Saturday, December 27, 2014

Coming Back on Christmas Eve

Knowing that I am going to my first Christmas at my boyfriend's parents' house with 30 family members there, I know I am in for another social gathering. I reflected on the previous one from mid December with friends and some nerves came over me occasionally before going, but I know with this group I can be comfortable. Everyone there will already know about my surgery experience and some post surgery happenings during recovery. They are family, they keep in touch, they are aware. I also know they are a group that likes to enjoy themselves and have fun, not focusing on the negative things.

I was told a couple things from my boyfriend about how Christmas goes with his family. I heard that Santa comes and hands out joking, and at times inappropriate gifts, to everyone there. He warned me to not get offended by anything Santa gives me. Is it pathetic that I was super excited for this? I feel there is no chance at this point of me being offended with a sense of humor. I am constantly looking for something to make me smile or laugh. I couldn't wait. 

I was also told another tradition. Before eating dinner, the newest guest must say grace. I was the newest guest and never had I ever said grace. I got so nervous hearing this that I was about to throw up. 

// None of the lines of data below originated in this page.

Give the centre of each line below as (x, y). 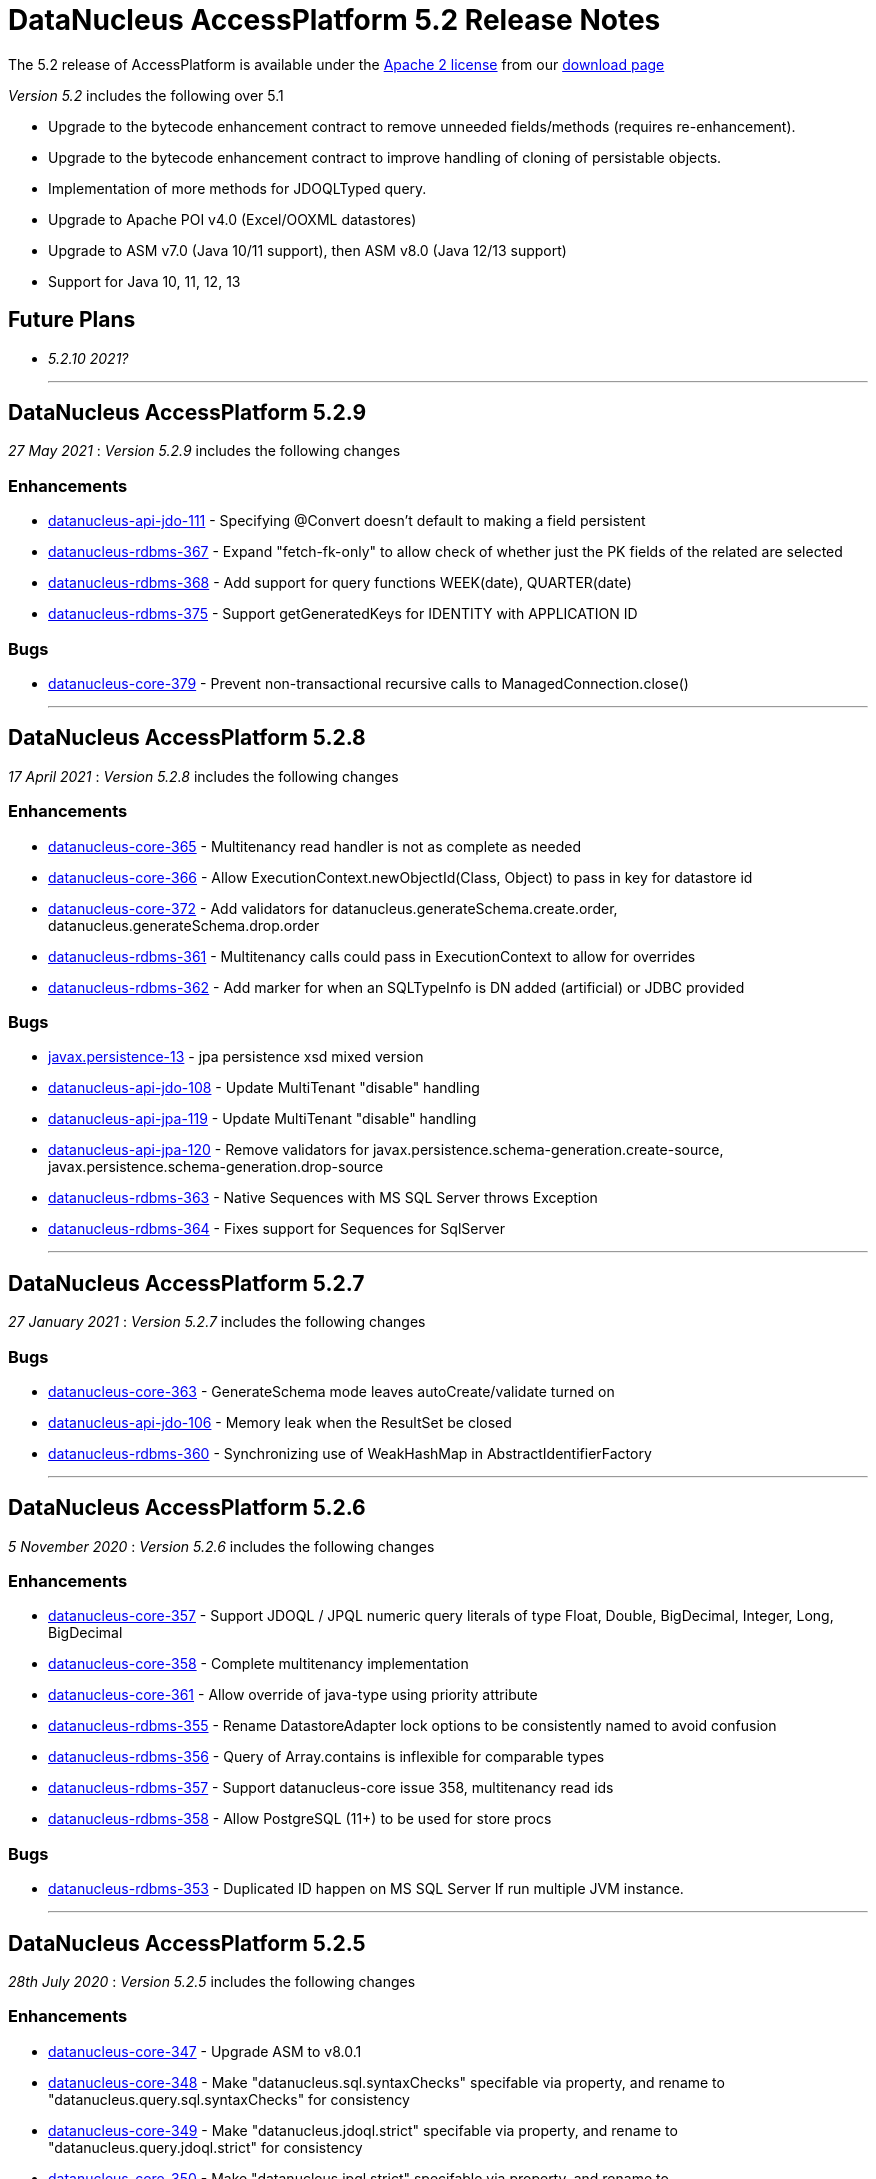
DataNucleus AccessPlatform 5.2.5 (187, 1943)
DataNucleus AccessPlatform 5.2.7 (186, 1283)
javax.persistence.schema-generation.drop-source (216, 1167)
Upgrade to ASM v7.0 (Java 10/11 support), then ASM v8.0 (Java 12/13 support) (307, 250)
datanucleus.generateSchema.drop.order (184, 925)
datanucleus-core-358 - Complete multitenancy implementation (258, 1664)
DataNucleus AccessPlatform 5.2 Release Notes (334, 20)
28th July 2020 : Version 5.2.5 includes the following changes (212, 1982)

I don't know how to say grace and the whole family is going to be there watching me take the lead was the idea that I had running through my head. What did I do? Google it, duh! "How to say grace at Christmas dinner?" I browsed through a few and literally started getting nauseous. I then got a message from my boyfriend's best friend telling me that he had to give grace their and his tip was to give Grandpa a kiss on the hand after because it shows respect in the Italian culture. Definitely thought he was joking with me. I then started getting comments from all the cousins telling me, "good luck on grace," or, "don't forget to kiss Grandpa's hand!" I started believing this was true with everyone explaining it to me. I needed a plan, and I created one.

At the gathering, there were quite a lot of people there. My family's usual Christmas consists of my parents and siblings- tiny. This was a crowded affair. I flashed back to the past gathering of friends and my lack of comfort, reminded myself that it is time to be me again, and joined in immediately to a game with the cousins. I was really feeling comfortable and was enjoying myself interacting with everyone. The cousins kept telling me about grace and the joke of me doing it spread to the older adults. 

Dinner came out. My boyfriend's mother tried to rescue me and make him do grace instead of me. Little did they all know, I had a joking plan to turn around on them. 

"I'll do grace tonight," I said. "As you all know, I had a piece of my brain removed so my memory on how to do grace is a bit forgotten." I got some laughs and a sarcastic, "not a good enough excuse!" making me smile. I continued, "For grace tonight I wanted to make it special for Grandpa, so I'd like to say it in Italian for him." (I had spent all day learning and practicing the words that translated to "bless this lovely family, delicious food, and wonderful Christmas" that I attempted as best as I remembered for all 30 people there.) I then kissed Grandpa's hand as everyone told me to. Whether it was the truth or a joke, I wasn't sure, but I did it to make everyone smile- including Grandpa! He gave me a hug, told me he loved me and started bawling. I couldn't stop smiling. 

I was back to myself and fit in with the crowd well. I felt more confident, happy, and free of fears, ready to be social again. 

And in case you were wondering what Santa brought me: A construction helmet (must keep my brain safe), staples and a staple remover (never know when I'll need to close my head up again) and an "Alcoholics Anonymous" book (haven't had a sip since September, so I must have quit drinking for a real reason...). Sounds like Christmas!